The framing differs. LeCun invokes active exploration as a property of embodied agents. CLU invokes active inference as a named theoretical commitment for a text-based reasoning system. But both reject the default assumption that a learning system sits passively and waits for data. When two very different architectures independently arrive at the principle that the learner must be an active participant in its own learning, it likely reflects something fundamental about what adaptation requires.

The Fundamental Divergence

The deepest difference between the two approaches is where knowledge lives.

LeCun et al. follow the biological path: knowledge is encoded in parameters, updated through gradient-like mechanisms, evolving across what they frame as developmental and evolutionary timescales. The outer loop optimizes the "genetic code" φ that determines what the agent is capable of learning. The inner loop is a single lifetime of learning. This is ambitious, biologically grounded, and computationally demanding.

CLU makes the opposite bet. The model parameters stay frozen. All adaptation happens in external knowledge spaces. The system optimizes what it knows (the contents of 𝒦_G and 𝒦_P), not what it is (the model weights). The LLM is treated as a fixed reasoning engine that behaves differently depending on the knowledge it is given.

For software engineers, this distinction maps to a familiar tradeoff. Modifying the function is like rewriting the code; it can change fundamental behavior but is slow and risky. Modifying the input is like changing the configuration; it is fast, reversible, and safe, but bounded by what the existing code can do.

Neither approach is wrong. They are likely complementary layers in what will eventually become a full stack of adaptation: parameters for deep structural learning that reshapes what the system can do, external memory for fast contextual adaptation that reshapes what the system knows, and meta-controllers to govern when each mechanism fires.

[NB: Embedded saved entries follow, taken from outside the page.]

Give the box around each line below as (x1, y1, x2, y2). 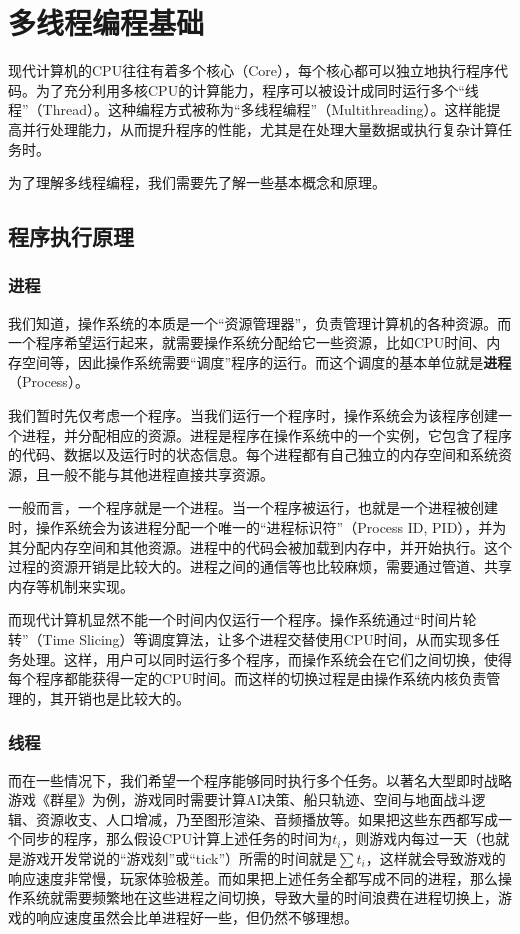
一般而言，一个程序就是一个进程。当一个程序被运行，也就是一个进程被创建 (8, 497, 498, 518)
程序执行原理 (8, 221, 134, 252)
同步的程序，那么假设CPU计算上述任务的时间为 (21, 828, 333, 849)
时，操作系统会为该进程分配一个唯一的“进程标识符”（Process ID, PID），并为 (8, 517, 507, 538)
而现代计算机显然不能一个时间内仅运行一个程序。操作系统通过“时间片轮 (8, 609, 477, 630)
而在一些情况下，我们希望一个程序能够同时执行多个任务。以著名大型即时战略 (8, 769, 512, 790)
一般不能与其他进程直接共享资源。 (49, 463, 274, 484)
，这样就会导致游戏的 (365, 847, 506, 868)
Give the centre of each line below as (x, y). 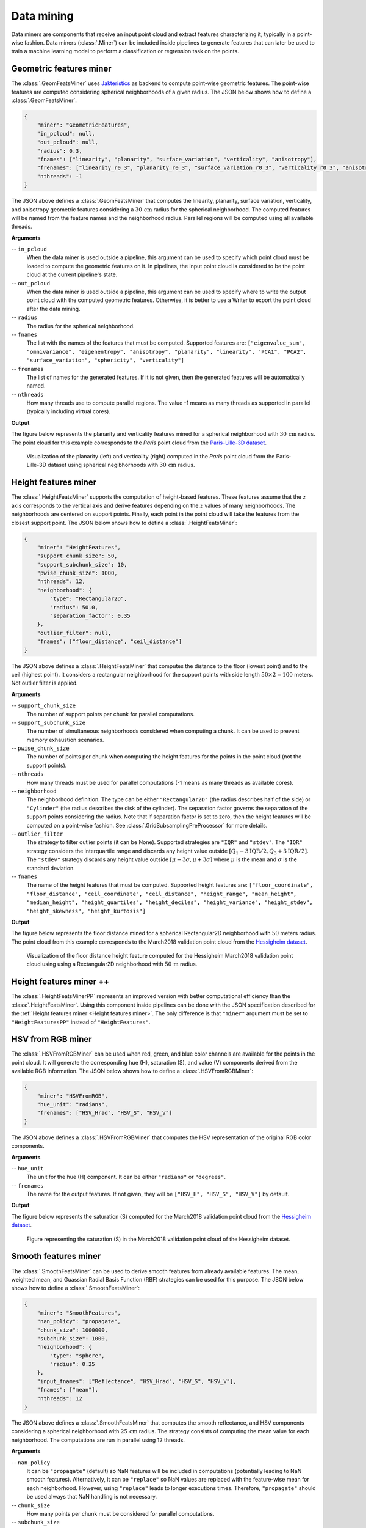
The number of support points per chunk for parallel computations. (111, 714)
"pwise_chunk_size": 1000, (77, 573)
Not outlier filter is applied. (45, 683)
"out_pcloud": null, (68, 142)
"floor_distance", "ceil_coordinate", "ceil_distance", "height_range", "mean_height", (162, 894)
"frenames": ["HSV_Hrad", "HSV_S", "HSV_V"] (105, 1113)
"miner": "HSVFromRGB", (72, 1096)
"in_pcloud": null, (66, 134)
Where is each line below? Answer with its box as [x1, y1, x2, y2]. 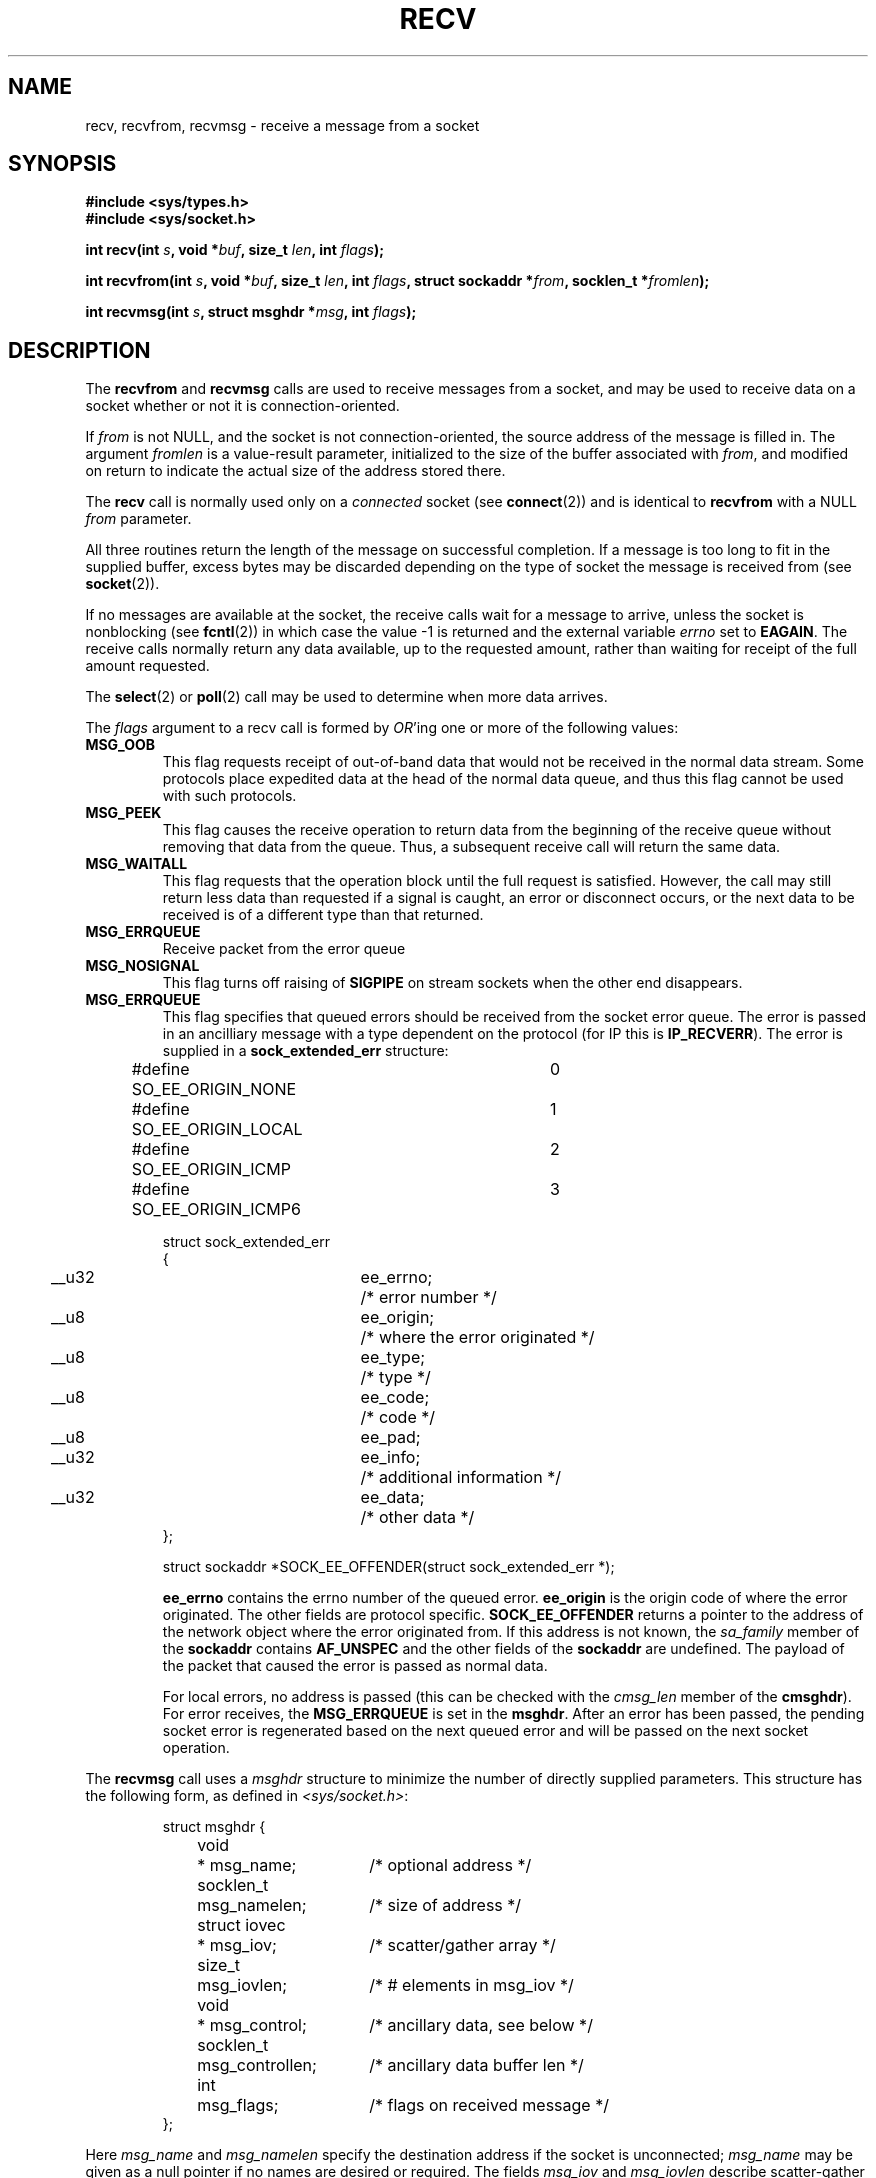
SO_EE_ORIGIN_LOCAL [131, 1119, 303, 1140]
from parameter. [85, 510, 192, 528]
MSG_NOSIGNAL [85, 957, 200, 975]
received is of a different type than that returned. [162, 906, 484, 924]
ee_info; [360, 1447, 421, 1468]
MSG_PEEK [85, 804, 162, 822]
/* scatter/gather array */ [369, 1935, 556, 1956]
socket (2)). [85, 575, 160, 593]

What the Convergence Suggests

When two independent research efforts, one beginning from how infants learn to walk and the other from how language models can adapt at inference time, converge on the same four requirements (separated knowledge stores, rich feedback, meta-control over learning, and active information seeking), it suggests these are not arbitrary design choices. They may be necessary properties of any system that learns after deployment.

We are not claiming the two papers say the same thing. They do not. LeCun et al. are proposing a long-term blueprint for building fundamentally new AI architectures grounded in biology. CLU is an engineering framework for making current LLMs adaptive without retraining. The scope, mechanism, and ambition differ substantially.

But the convergence in what they identify as necessary is the interesting part. It suggests that the frozen intelligence problem has a specific shape, and that shape constrains the solution space more tightly than you might expect. If you are building systems that need to adapt, whether that is a single agent improving at a task or a fleet of agents coordinating on a codebase, these four properties are likely load-bearing requirements, not optional features.

The systems we are all building right now are frozen, and the question is how long that remains acceptable.